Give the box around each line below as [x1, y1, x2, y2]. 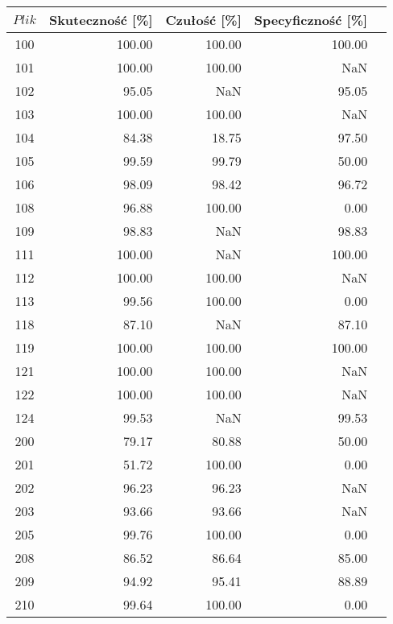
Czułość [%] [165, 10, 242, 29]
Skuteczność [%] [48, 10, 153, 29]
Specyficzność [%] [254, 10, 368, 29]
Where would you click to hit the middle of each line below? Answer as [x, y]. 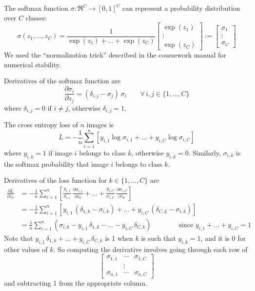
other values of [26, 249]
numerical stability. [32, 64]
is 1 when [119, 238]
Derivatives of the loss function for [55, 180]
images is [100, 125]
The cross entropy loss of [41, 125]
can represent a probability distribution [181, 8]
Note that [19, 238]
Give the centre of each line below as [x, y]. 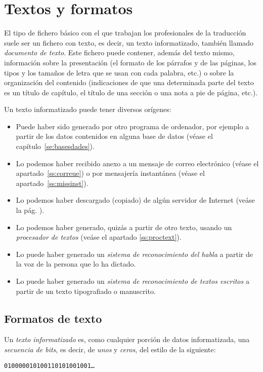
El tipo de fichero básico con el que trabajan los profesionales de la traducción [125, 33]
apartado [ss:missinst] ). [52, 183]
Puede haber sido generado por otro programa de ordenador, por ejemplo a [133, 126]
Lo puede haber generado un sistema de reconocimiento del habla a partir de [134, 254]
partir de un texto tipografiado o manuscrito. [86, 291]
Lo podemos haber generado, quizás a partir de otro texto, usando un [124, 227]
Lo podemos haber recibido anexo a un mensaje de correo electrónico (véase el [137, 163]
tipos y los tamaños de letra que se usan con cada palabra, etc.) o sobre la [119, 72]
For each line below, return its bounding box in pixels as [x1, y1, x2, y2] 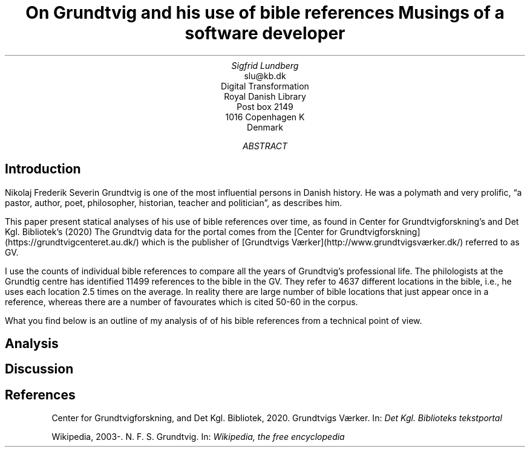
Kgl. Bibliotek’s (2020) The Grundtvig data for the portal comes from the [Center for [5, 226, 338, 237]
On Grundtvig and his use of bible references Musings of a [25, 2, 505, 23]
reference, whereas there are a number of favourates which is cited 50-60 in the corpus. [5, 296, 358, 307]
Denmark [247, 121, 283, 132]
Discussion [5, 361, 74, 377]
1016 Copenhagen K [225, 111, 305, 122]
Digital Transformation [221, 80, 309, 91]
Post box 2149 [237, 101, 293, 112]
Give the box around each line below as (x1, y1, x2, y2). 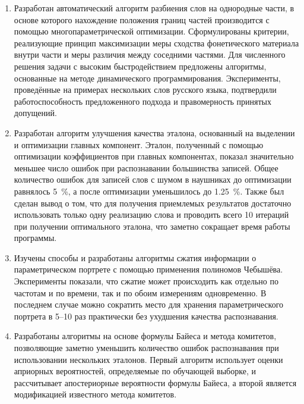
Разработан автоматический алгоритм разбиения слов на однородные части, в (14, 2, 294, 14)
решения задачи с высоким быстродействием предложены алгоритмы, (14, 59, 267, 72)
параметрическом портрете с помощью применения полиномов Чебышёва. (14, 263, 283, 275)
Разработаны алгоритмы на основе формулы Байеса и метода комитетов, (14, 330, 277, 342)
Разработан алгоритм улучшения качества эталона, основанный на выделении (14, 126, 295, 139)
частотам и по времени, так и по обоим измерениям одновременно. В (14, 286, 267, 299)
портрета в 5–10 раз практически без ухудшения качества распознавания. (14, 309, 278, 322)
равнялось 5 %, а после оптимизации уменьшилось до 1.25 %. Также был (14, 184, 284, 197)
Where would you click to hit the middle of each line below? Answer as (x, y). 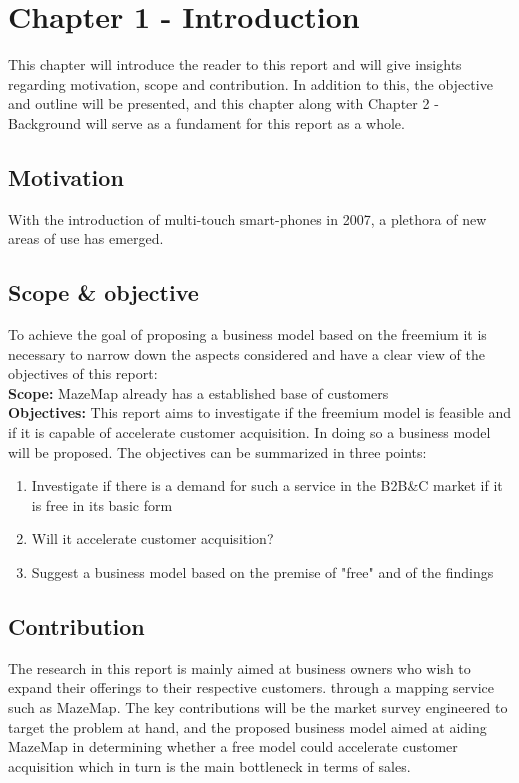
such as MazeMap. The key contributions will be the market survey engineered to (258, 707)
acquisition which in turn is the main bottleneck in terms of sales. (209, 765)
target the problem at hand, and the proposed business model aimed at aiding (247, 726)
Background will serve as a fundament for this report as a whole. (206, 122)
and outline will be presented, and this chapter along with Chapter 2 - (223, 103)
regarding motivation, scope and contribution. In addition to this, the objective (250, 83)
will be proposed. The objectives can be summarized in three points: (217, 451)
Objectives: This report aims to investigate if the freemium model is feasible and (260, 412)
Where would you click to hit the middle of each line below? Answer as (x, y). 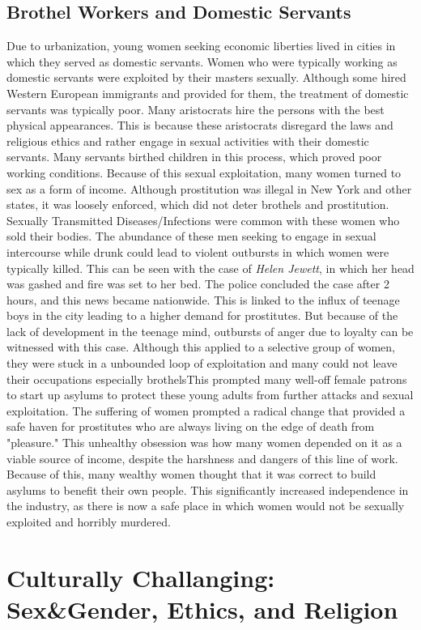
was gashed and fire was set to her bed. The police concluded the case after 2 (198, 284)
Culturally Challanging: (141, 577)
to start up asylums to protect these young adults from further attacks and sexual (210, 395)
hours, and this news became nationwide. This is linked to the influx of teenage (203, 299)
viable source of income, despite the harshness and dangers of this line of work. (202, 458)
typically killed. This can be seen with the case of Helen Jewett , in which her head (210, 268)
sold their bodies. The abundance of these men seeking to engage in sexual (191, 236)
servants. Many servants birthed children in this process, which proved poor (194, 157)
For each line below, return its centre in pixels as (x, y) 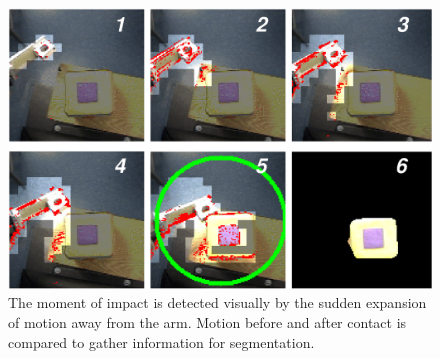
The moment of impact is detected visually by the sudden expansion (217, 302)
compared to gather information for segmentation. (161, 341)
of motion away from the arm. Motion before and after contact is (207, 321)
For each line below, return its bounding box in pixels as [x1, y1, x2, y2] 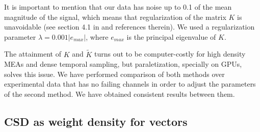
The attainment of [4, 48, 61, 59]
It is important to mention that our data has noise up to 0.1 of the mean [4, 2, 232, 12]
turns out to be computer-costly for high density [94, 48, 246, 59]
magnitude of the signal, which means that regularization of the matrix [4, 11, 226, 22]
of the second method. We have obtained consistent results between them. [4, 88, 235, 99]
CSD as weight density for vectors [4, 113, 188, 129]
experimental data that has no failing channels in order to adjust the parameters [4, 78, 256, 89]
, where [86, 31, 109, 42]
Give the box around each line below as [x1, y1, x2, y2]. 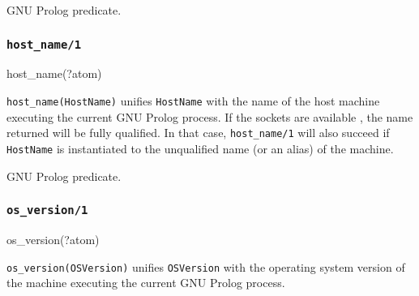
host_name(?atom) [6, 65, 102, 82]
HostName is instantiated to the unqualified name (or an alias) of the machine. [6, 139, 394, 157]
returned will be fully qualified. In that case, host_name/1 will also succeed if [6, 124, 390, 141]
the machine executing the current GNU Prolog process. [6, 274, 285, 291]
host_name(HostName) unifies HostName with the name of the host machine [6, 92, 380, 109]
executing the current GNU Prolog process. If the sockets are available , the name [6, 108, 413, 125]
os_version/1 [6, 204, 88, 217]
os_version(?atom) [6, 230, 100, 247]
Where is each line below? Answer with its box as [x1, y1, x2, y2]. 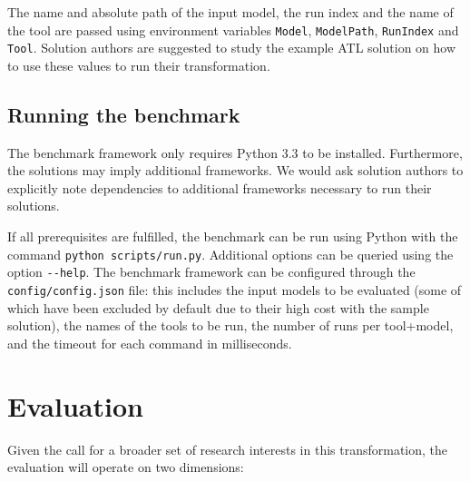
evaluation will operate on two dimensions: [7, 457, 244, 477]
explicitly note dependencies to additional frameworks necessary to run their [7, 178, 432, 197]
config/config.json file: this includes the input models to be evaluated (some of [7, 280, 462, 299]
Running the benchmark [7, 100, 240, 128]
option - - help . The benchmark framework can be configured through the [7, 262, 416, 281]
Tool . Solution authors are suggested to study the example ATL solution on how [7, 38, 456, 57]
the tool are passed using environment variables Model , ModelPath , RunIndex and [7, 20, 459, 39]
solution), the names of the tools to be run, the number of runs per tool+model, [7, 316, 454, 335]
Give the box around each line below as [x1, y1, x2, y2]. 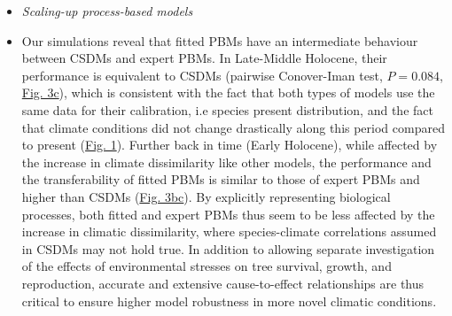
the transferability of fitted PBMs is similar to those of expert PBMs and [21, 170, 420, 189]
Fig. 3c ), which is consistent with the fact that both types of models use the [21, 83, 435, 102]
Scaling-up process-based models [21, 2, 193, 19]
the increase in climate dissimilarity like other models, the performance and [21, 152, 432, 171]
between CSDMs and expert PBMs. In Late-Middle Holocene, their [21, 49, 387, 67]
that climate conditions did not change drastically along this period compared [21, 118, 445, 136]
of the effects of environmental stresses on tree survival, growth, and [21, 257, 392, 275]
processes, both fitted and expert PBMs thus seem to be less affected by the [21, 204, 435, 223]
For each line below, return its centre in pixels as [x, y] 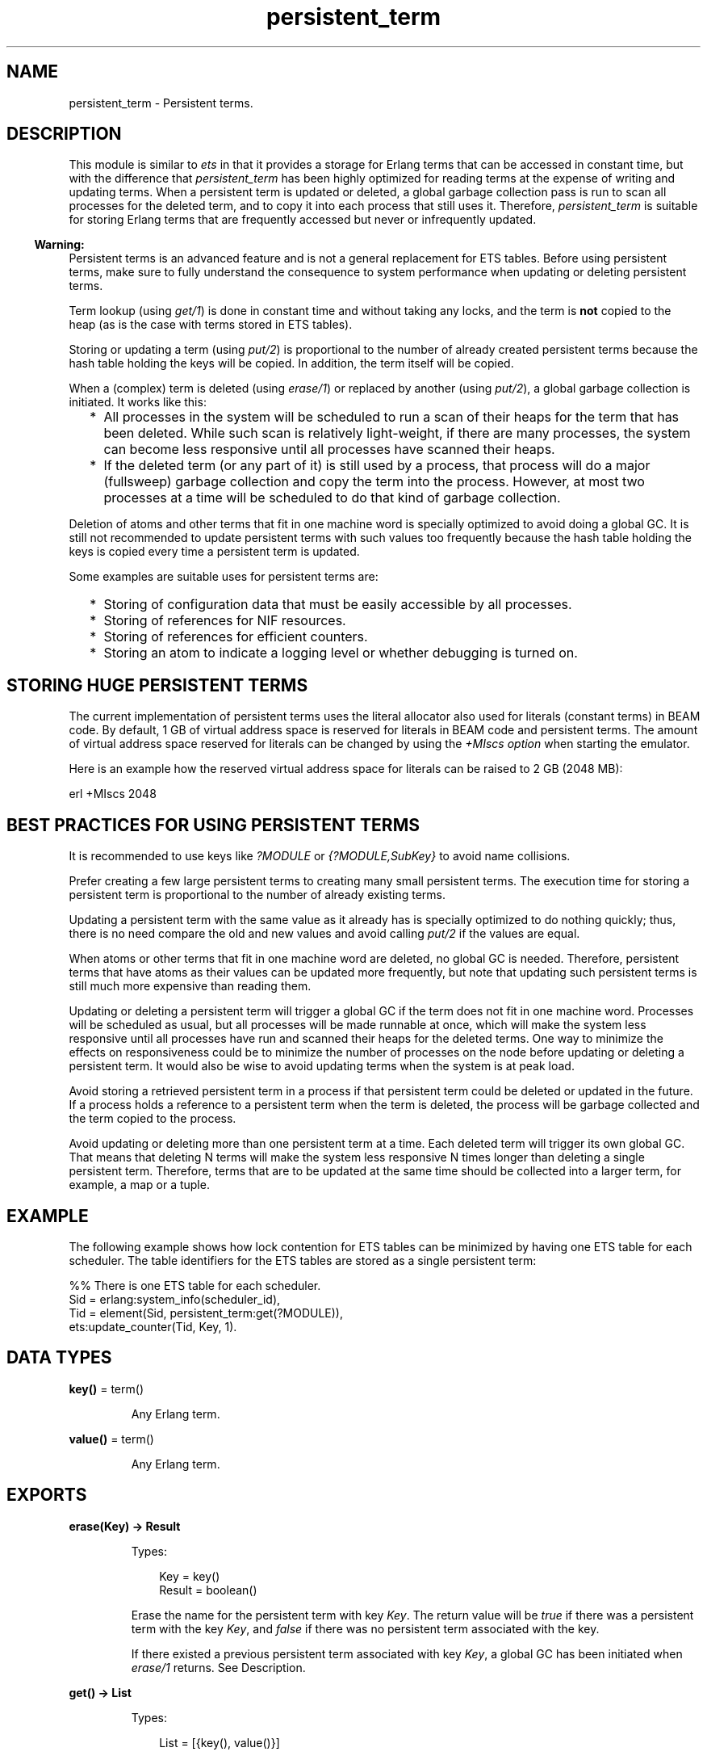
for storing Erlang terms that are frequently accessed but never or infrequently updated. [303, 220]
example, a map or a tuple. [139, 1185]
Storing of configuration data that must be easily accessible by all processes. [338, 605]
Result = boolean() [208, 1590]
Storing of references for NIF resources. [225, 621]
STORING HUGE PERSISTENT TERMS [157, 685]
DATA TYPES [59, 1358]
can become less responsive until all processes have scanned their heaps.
:::
▶ Required action
The records above are to be copied exactly, without their pictures.

▶ Task output
Give the box around each line below as [x1, y1, x2, y2]. 
Czułość [%] [165, 10, 242, 29]
Skuteczność [%] [48, 10, 153, 29]
Specyficzność [%] [254, 10, 368, 29]
Where would you click to hit the middle of each line below? Answer as [x, y]. 
other values of [26, 249]
numerical stability. [32, 64]
is 1 when [119, 238]
Derivatives of the loss function for [55, 180]
images is [100, 125]
The cross entropy loss of [41, 125]
can represent a probability distribution [181, 8]
Note that [19, 238]
Give the centre of each line below as [x, y]. 
El tipo de fichero básico con el que trabajan los profesionales de la traducción [125, 33]
apartado [ss:missinst] ). [52, 183]
Puede haber sido generado por otro programa de ordenador, por ejemplo a [133, 126]
Lo puede haber generado un sistema de reconocimiento del habla a partir de [134, 254]
partir de un texto tipografiado o manuscrito. [86, 291]
Lo podemos haber generado, quizás a partir de otro texto, usando un [124, 227]
Lo podemos haber recibido anexo a un mensaje de correo electrónico (véase el [137, 163]
tipos y los tamaños de letra que se usan con cada palabra, etc.) o sobre la [119, 72]
For each line below, return its bounding box in pixels as [x1, y1, x2, y2] 
Kgl. Bibliotek’s (2020) The Grundtvig data for the portal comes from the [Center for [5, 226, 338, 237]
On Grundtvig and his use of bible references Musings of a [25, 2, 505, 23]
reference, whereas there are a number of favourates which is cited 50-60 in the corpus. [5, 296, 358, 307]
Denmark [247, 121, 283, 132]
Discussion [5, 361, 74, 377]
1016 Copenhagen K [225, 111, 305, 122]
Digital Transformation [221, 80, 309, 91]
Post box 2149 [237, 101, 293, 112]
Give the box around each line below as (x1, y1, x2, y2). 
Разработан автоматический алгоритм разбиения слов на однородные части, в (14, 2, 294, 14)
решения задачи с высоким быстродействием предложены алгоритмы, (14, 59, 267, 72)
параметрическом портрете с помощью применения полиномов Чебышёва. (14, 263, 283, 275)
Разработаны алгоритмы на основе формулы Байеса и метода комитетов, (14, 330, 277, 342)
Разработан алгоритм улучшения качества эталона, основанный на выделении (14, 126, 295, 139)
частотам и по времени, так и по обоим измерениям одновременно. В (14, 286, 267, 299)
портрета в 5–10 раз практически без ухудшения качества распознавания. (14, 309, 278, 322)
равнялось 5 %, а после оптимизации уменьшилось до 1.25 %. Также был (14, 184, 284, 197)
Where would you click to hit the middle of each line below? Answer as (x, y). 
such as MazeMap. The key contributions will be the market survey engineered to (258, 707)
acquisition which in turn is the main bottleneck in terms of sales. (209, 765)
target the problem at hand, and the proposed business model aimed at aiding (247, 726)
Background will serve as a fundament for this report as a whole. (206, 122)
and outline will be presented, and this chapter along with Chapter 2 - (223, 103)
regarding motivation, scope and contribution. In addition to this, the objective (250, 83)
will be proposed. The objectives can be summarized in three points: (217, 451)
Objectives: This report aims to investigate if the freemium model is feasible and (260, 412)
Where would you click to hit the middle of each line below? Answer as (x, y). 
was gashed and fire was set to her bed. The police concluded the case after 2 (198, 284)
Culturally Challanging: (141, 577)
to start up asylums to protect these young adults from further attacks and sexual (210, 395)
hours, and this news became nationwide. This is linked to the influx of teenage (203, 299)
viable source of income, despite the harshness and dangers of this line of work. (202, 458)
typically killed. This can be seen with the case of Helen Jewett , in which her head (210, 268)
sold their bodies. The abundance of these men seeking to engage in sexual (191, 236)
servants. Many servants birthed children in this process, which proved poor (194, 157)
For each line below, return its centre in pixels as (x, y) 
The moment of impact is detected visually by the sudden expansion (217, 302)
compared to gather information for segmentation. (161, 341)
of motion away from the arm. Motion before and after contact is (207, 321)
For each line below, return its bounding box in pixels as [x1, y1, x2, y2] 
The attainment of [4, 48, 61, 59]
It is important to mention that our data has noise up to 0.1 of the mean [4, 2, 232, 12]
turns out to be computer-costly for high density [94, 48, 246, 59]
magnitude of the signal, which means that regularization of the matrix [4, 11, 226, 22]
of the second method. We have obtained consistent results between them. [4, 88, 235, 99]
CSD as weight density for vectors [4, 113, 188, 129]
experimental data that has no failing channels in order to adjust the parameters [4, 78, 256, 89]
, where [86, 31, 109, 42]
Give the box around each line below as [x1, y1, x2, y2]. 
host_name(?atom) [6, 65, 102, 82]
HostName is instantiated to the unqualified name (or an alias) of the machine. [6, 139, 394, 157]
returned will be fully qualified. In that case, host_name/1 will also succeed if [6, 124, 390, 141]
the machine executing the current GNU Prolog process. [6, 274, 285, 291]
host_name(HostName) unifies HostName with the name of the host machine [6, 92, 380, 109]
executing the current GNU Prolog process. If the sockets are available , the name [6, 108, 413, 125]
os_version/1 [6, 204, 88, 217]
os_version(?atom) [6, 230, 100, 247]
Where is each line below? Answer with its box as [x1, y1, x2, y2]. 
evaluation will operate on two dimensions: [7, 457, 244, 477]
explicitly note dependencies to additional frameworks necessary to run their [7, 178, 432, 197]
config/config.json file: this includes the input models to be evaluated (some of [7, 280, 462, 299]
Running the benchmark [7, 100, 240, 128]
option - - help . The benchmark framework can be configured through the [7, 262, 416, 281]
Tool . Solution authors are suggested to study the example ATL solution on how [7, 38, 456, 57]
the tool are passed using environment variables Model , ModelPath , RunIndex and [7, 20, 459, 39]
solution), the names of the tools to be run, the number of runs per tool+model, [7, 316, 454, 335]
Give the box around each line below as [x1, y1, x2, y2]. 
the transferability of fitted PBMs is similar to those of expert PBMs and [21, 170, 420, 189]
Fig. 3c ), which is consistent with the fact that both types of models use the [21, 83, 435, 102]
Scaling-up process-based models [21, 2, 193, 19]
the increase in climate dissimilarity like other models, the performance and [21, 152, 432, 171]
between CSDMs and expert PBMs. In Late-Middle Holocene, their [21, 49, 387, 67]
that climate conditions did not change drastically along this period compared [21, 118, 445, 136]
of the effects of environmental stresses on tree survival, growth, and [21, 257, 392, 275]
processes, both fitted and expert PBMs thus seem to be less affected by the [21, 204, 435, 223]
For each line below, return its centre in pixels as [x, y] 
for storing Erlang terms that are frequently accessed but never or infrequently updated. [303, 220]
example, a map or a tuple. [139, 1185]
Storing of configuration data that must be easily accessible by all processes. [338, 605]
Result = boolean() [208, 1590]
Storing of references for NIF resources. [225, 621]
STORING HUGE PERSISTENT TERMS [157, 685]
DATA TYPES [59, 1358]
can become less responsive until all processes have scanned their heaps.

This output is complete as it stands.